> What you have to do
Print exactly the lines of the listing below from the one containing "Text of this" through the final line, both included, and no pictures.

Source material Block Start

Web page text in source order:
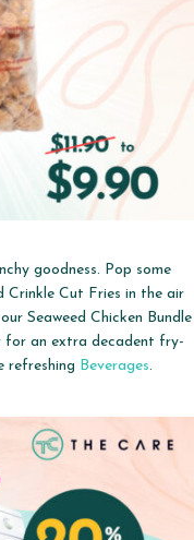
goodness. Pop some
Crinkle Cut Fries in the air
Seaweed Chicken Bundle
for an extra decadent fry-
refreshing Beverages.
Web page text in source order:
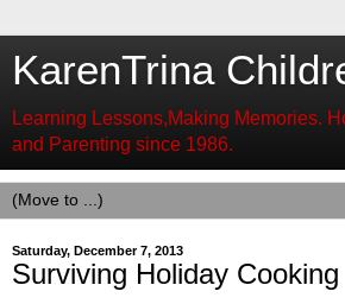
KarenTrina
Learning Lessons,Making Memories.
and Parenting since 1986.
Saturday, December 7, 2013
Surviving Holiday Cooking
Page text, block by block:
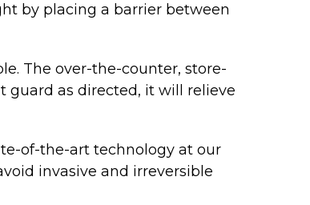
by placing a barrier between
The over-the-counter, store-
guard as directed, it will relieve
of-the-art technology at our
invasive and irreversible
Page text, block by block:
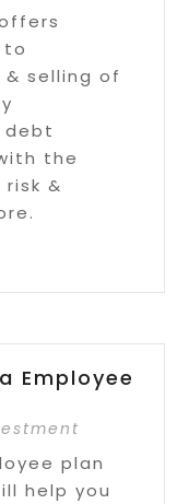
to
selling of
debt
the
&
Employee
plan
help you
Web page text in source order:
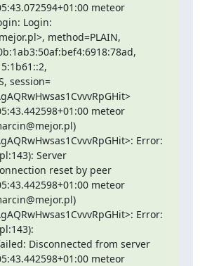
meteor
Login:
method=PLAIN,
session=
meteor
Error:
Server
reset by peer
meteor
Error:
Disconnected from server
meteor
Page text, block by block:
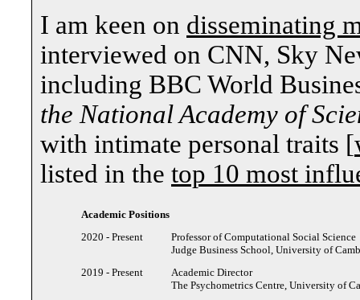
I am keen on disseminating
interviewed on CNN, Sky
including BBC World
the National Academy of
with intimate personal traits [
listed in the top 10 most
Academic Positions
2020 - Present
Professor of Computational Social Science
Judge Business School, University of
2019 - Present
Academic Director
The Psychometrics Centre, University of
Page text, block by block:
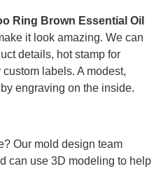
Ring Brown Essential Oil
it look amazing. We can
details, hot stamp for
labels. A modest,
engraving on the inside.
Our mold design team
can use 3D modeling to help
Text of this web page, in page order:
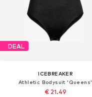
DEAL
ICEBREAKER
Athletic Bodysuit 'Queens'
€ 21.49
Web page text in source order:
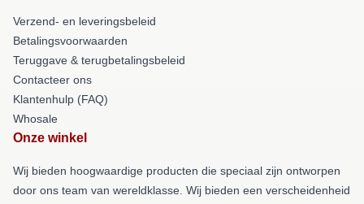
Verzend- en leveringsbeleid
Betalingsvoorwaarden
Teruggave & terugbetalingsbeleid
Contacteer ons
Klantenhulp (FAQ)
Whosale
Onze winkel
Wij bieden hoogwaardige producten die speciaal zijn ontworpen
door ons team van wereldklasse. Wij bieden een verscheidenheid

Source material Block End

> Written solution
Text of this web page, in page order:
DEAL
ICEBREAKER
Athletic Bodysuit 'Queens'
€ 21.49
Web page text in source order:
Verzend- en leveringsbeleid
Betalingsvoorwaarden
Teruggave & terugbetalingsbeleid
Contacteer ons
Klantenhulp (FAQ)
Whosale
Onze winkel
Wij bieden hoogwaardige producten die speciaal zijn ontworpen
door ons team van wereldklasse. Wij bieden een verscheidenheid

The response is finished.